Andrew J. Wendruff and Mark V. H. Wilson, of the University of Alberta, added a new dimension to the ongoing coelacanth saga this week in the paper “A fork-tailed coelacanth, Rebellatrix divaricerca,” published in the Journal of Vertebrate Paleontology.
In the paper, Wendruff and Wilson present a newly discovered coelacanth species found surprisingly on the rocky slopes of the Canadian Rockies, British Columbia. The species named Rebellatrix divaricerca means “rebel coelacanth (with a) forked tail.” Far different from today’s Indian Ocean coelacanths, these ancient rebel fast-swimming predators further undermine attempts to develop a cohesive coelacanth saga.
Early Coelacanth Saga
While the discovery of the first coelacanth fossil discovered is currently missing from the history of science, in the aftermath of the naming of the first fossil by Swiss biologist and geologist Louis Agassiz (pictured right) in 1839, however, the coelacanth saga was launched into a pivotal role in the history of evolution.
Emigrating to America in 1847, Agassiz was appointed professor of zoology and geology at Harvard University, later founding the university’s Museum of Comparative Zoology. Given the leg-like structures located in the pelvic area, the coelacanth seemed to exemplify a transitional species between fish and tetrapods – four-limbed vertebrates. Agazzi suggested the evidence points to –
“A correspondence between the succession of Fishes [evolution of fishes] in geological times.”
Charles Darwin agreed. In the first edition of The Origin of Species, Darwin notes –
“This doctrine of Agassiz accords well with the theory of natural selection.”
Agassiz named the fossil the “Coelacanth,” meaning “hollow space,” based on the hollow spines of the backbone. In Greek, “coel” means space, and” acanthus” means the spine.
As presumably an interim fish swimmer transitioning into a terrestrial walker, the coelacanth became popularly known as one of Darwin’s highly prized “missing transitional links.” With his beautifully illustrated book, the Poissons Fossiles (Fossil Fish), published in 1839, Agassiz provided the first descriptive account of the coelacanth.

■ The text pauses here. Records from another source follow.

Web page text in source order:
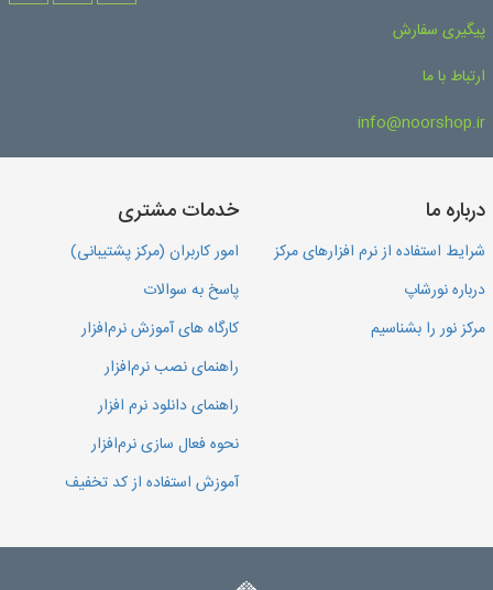
پیگیری سفارش
ارتباط با ما
info@noorshop.ir
درباره ما
شرایط استفاده از نرم افزارهای مرکز
درباره نورشاپ
مرکز نور را بشناسیم
خدمات مشتری
امور کاربران (مرکز پشتیبانی)
پاسخ به سوالات
کارگاه های آموزش نرم‌افزار
راهنمای نصب نرم‌افزار
راهنمای دانلود نرم افزار
نحوه فعال سازی نرم‌افزار
آموزش استفاده از کد تخفیف
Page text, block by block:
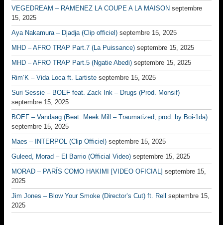
VEGEDREAM – RAMENEZ LA COUPE A LA MAISON septembre
15, 2025
Aya Nakamura – Djadja (Clip officiel) septembre 15, 2025
MHD – AFRO TRAP Part.7 (La Puissance) septembre 15, 2025
MHD – AFRO TRAP Part.5 (Ngatie Abedi) septembre 15, 2025
Rim’K – Vida Loca ft. Lartiste septembre 15, 2025
Suri Sessie – BOEF feat. Zack Ink – Drugs (Prod. Monsif)
septembre 15, 2025
BOEF – Vandaag (Beat: Meek Mill – Traumatized, prod. by Boi-1da)
septembre 15, 2025
Maes – INTERPOL (Clip Officiel) septembre 15, 2025
Guleed, Morad – El Barrio (Official Video) septembre 15, 2025
MORAD – PARÍS COMO HAKIMI [VIDEO OFICIAL] septembre 15,
2025
Jim Jones – Blow Your Smoke (Director’s Cut) ft. Rell
septembre 15,
2025
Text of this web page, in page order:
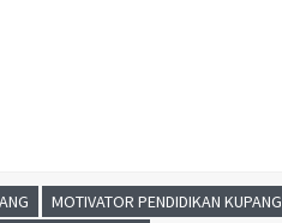
MOTIVATOR PENDIDIKAN KUPANG
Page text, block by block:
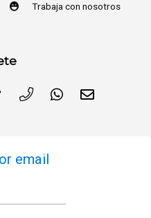
Trabaja con nosotros
email
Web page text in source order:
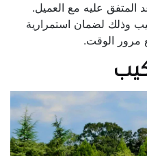
عليه مع العميل.
وذلك لضمان استمرارية
مرور الوقت.
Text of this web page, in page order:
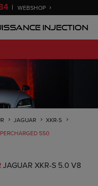
WEBSHOP
Injection
JAGUAR
XKR-S
550
JAGUAR XKR-S 5.0 V8
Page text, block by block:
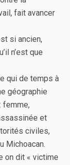
fait avancer
si ancien,
n’est que
qui de temps à
géographie
femme,
et
civiles,
Michoacan.
on dit « victime
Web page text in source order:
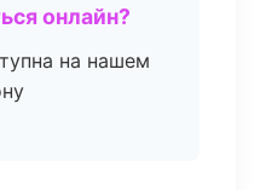
онлайн?
на нашем
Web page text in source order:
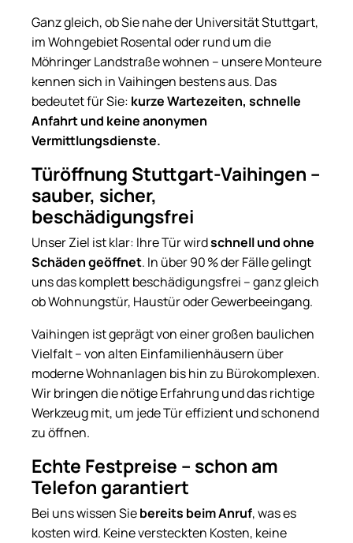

Biology textbooks throughout the early twentieth century widely portrayed Agassiz’s coelacanth as scientific evidence supporting Darwin’s theory of evolution
Coelacanth Saga Transition
Starting in 1938, however, to the chagrin of biology textbook producers, the once-popular coelacanth storyline quickly transitioned into a coelacanth saga dilemma.
At the opening of the Chalumna River flowing into the Indian Ocean, the netting of a freakishly unknown creature – “a five-foot-long, a pale mauvy blue with faint flecks of whitish spots” – caught the immediate attention of Captain Hendrick Goosen’s crew while returning to East London, South Africa. The date was December 23, 1938.
Marjorie Latimer (pictured left), a local curator, was summoned to examine the mysterious catch on the returning fishing trawler. On the deck, Latimer was puzzled by the bizarre – “four limb-like fins and a strange puppy dog tail.”
Without finding a comparative description of the creature anywhere in her library, Latimer mailed ichthyologist J. L. B. Smith at Rhodes University the story and a sketch of the fish. Known only from Latimer’s information, Smith cabled back –
“MOST IMPORTANT PRESERVE SKELETON AND GILLS = FISH DESCRIBED
In honor of Marjorie Latimer and river location, Smith named the puzzlingly fish Latimeria chalumnae.
At one-hundred and twenty pounds, this good-sized presumed “transitional link” was especially bizarre since biology textbooks had dated the fish’s extinction 66 million years earlier. The discovery was considered one of the most notable “living fossil” zoological finds of the twentieth century.
The territorial range of the coelacanth is now known to extend from South Africa to Indonesia, typically at a depth of one thousand feet or more.
Latest Coelacanth Saga
Science 2.0 in the article “Rebellatrix: Ancient Canadian Killer Coelacanth,” Wendruff and Wilson reports –
“Newly discovered extinct coelacanth is causing more waves because of a tuna-like forked tail, meaning it was probably a fast-moving, shark-like predator.”
In a ScienceDaily interview entitled “Old fish makes a new splash: Coelacanth find rewrites history of the ancient fish,” Wendruff explains the new escalating dilemma –
“Our coelacanth had a forked tail, indicating it was a fast-moving, aggressive predator, which is very different from the shape and movement of all other coelacanths in the fossil record.”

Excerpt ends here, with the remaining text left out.